Data extract ▸

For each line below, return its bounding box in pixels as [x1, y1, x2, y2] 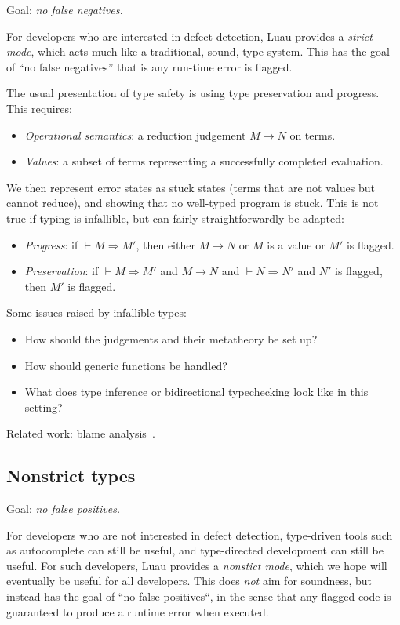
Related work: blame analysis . [6, 425, 155, 441]
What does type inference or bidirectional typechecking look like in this [24, 383, 369, 400]
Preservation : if [24, 263, 99, 279]
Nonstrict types [6, 463, 136, 488]
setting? [24, 398, 63, 415]
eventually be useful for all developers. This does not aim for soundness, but [6, 572, 373, 589]
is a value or [267, 236, 325, 253]
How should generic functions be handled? [24, 357, 227, 373]
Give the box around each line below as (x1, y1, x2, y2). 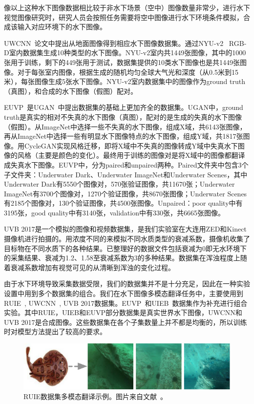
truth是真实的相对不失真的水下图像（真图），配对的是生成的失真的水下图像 (4, 111, 242, 122)
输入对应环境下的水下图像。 (17, 21, 106, 32)
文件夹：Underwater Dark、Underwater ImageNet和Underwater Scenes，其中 (10, 169, 248, 179)
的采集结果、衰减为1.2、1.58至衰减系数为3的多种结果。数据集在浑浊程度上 (4, 253, 240, 263)
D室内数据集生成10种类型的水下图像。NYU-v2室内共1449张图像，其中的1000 (4, 47, 246, 58)
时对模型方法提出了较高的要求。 (4, 326, 106, 337)
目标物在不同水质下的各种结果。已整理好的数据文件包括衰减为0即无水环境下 (4, 243, 247, 253)
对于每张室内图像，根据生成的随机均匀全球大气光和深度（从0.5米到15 (17, 66, 238, 77)
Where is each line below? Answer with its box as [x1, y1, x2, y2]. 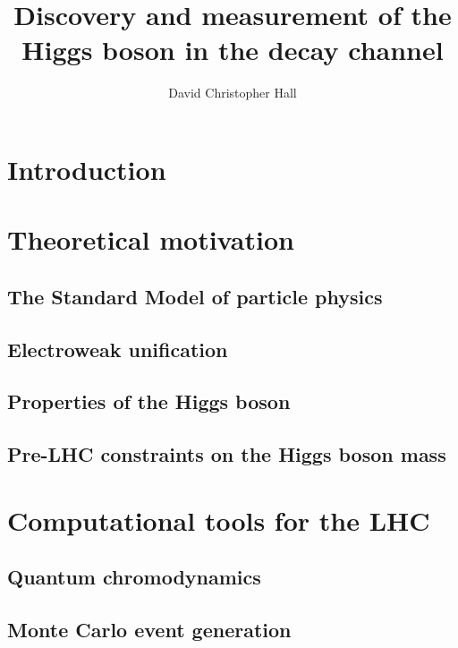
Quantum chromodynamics [7, 563, 261, 591]
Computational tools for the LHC [7, 501, 430, 538]
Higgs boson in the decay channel [21, 31, 444, 68]
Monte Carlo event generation [7, 616, 292, 644]
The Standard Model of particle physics [7, 282, 383, 310]
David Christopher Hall [168, 83, 297, 102]
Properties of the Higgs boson [7, 388, 291, 415]
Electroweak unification [7, 335, 228, 362]
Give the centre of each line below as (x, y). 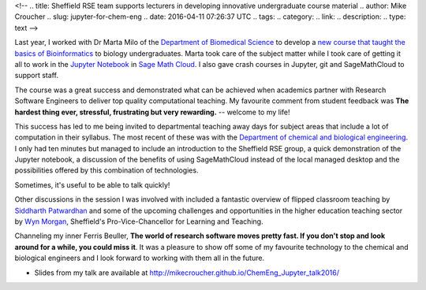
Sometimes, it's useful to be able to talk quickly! (92, 184)
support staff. (37, 76)
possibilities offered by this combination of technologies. (106, 170)
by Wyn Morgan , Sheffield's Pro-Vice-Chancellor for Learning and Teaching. (139, 221)
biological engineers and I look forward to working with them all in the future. (139, 258)
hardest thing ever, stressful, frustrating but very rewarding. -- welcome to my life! (153, 112)
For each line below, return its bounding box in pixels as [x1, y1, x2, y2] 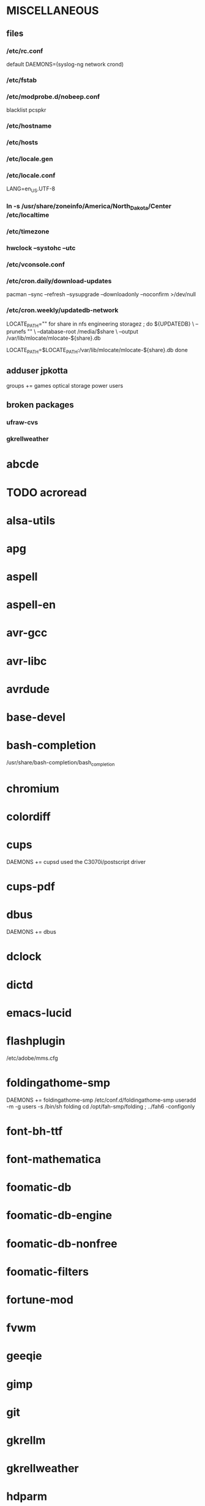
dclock [6, 950, 42, 963]
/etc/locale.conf [6, 171, 56, 179]
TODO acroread [6, 485, 88, 500]
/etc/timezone [6, 227, 50, 236]
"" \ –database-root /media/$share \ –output [27, 328, 139, 335]
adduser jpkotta [6, 366, 69, 376]
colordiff [6, 810, 51, 824]
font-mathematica [6, 1153, 101, 1166]
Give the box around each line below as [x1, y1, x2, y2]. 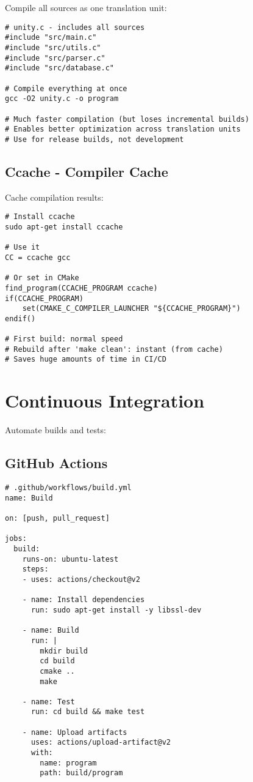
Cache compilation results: [5, 190, 104, 203]
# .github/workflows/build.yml [5, 483, 132, 493]
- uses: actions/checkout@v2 [22, 575, 140, 584]
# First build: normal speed [5, 335, 123, 344]
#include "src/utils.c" [5, 43, 101, 52]
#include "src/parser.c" [5, 53, 105, 62]
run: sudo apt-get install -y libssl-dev [30, 605, 202, 614]
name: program [40, 758, 97, 767]
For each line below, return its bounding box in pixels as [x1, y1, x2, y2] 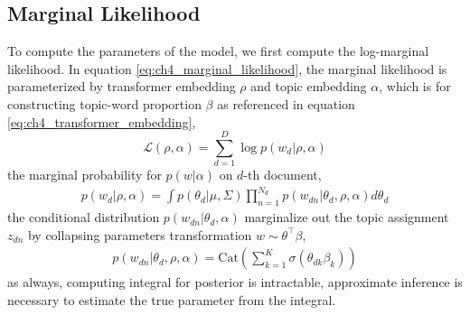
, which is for [379, 77, 451, 96]
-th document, [243, 165, 322, 184]
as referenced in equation [217, 94, 355, 113]
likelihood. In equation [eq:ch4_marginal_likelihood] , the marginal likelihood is [7, 59, 447, 78]
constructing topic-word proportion [7, 94, 202, 113]
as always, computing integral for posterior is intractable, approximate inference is [7, 273, 463, 292]
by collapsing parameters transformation [27, 225, 252, 244]
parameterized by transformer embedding [7, 77, 236, 96]
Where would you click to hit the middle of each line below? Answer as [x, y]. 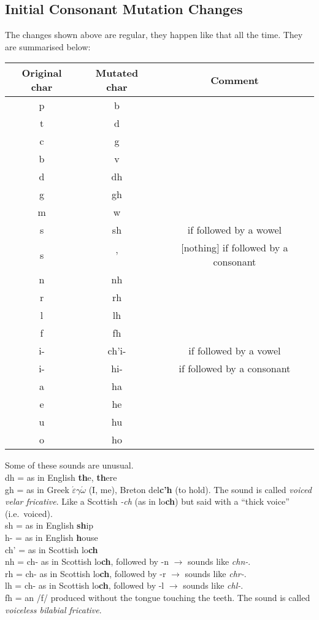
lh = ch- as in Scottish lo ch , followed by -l [85, 585]
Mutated [117, 73]
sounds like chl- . [213, 585]
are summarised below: [48, 46]
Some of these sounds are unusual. [69, 465]
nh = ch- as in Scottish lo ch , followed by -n [87, 561]
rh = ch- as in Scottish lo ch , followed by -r [86, 573]
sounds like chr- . [216, 573]
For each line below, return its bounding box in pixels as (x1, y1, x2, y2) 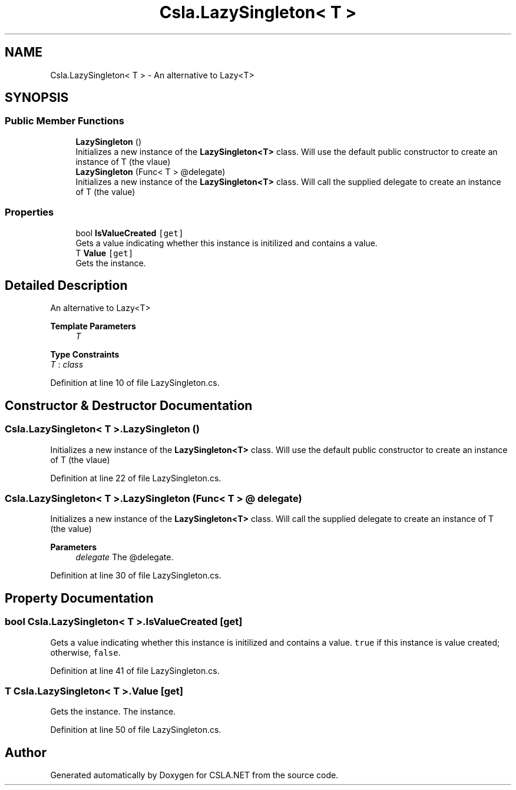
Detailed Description (5, 277, 128, 293)
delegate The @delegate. (75, 552, 174, 563)
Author (5, 745, 47, 760)
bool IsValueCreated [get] (75, 227, 184, 238)
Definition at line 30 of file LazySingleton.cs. (50, 570, 221, 581)
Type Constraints (50, 349, 120, 360)
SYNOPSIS (5, 90, 69, 105)
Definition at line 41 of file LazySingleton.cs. (50, 665, 220, 676)

Your objective ▸ Copy each line of the records that has "file" in it.

Reply ▸
Definition at line 30 of file LazySingleton.cs. (50, 570, 221, 581)
Definition at line 41 of file LazySingleton.cs. (50, 665, 220, 676)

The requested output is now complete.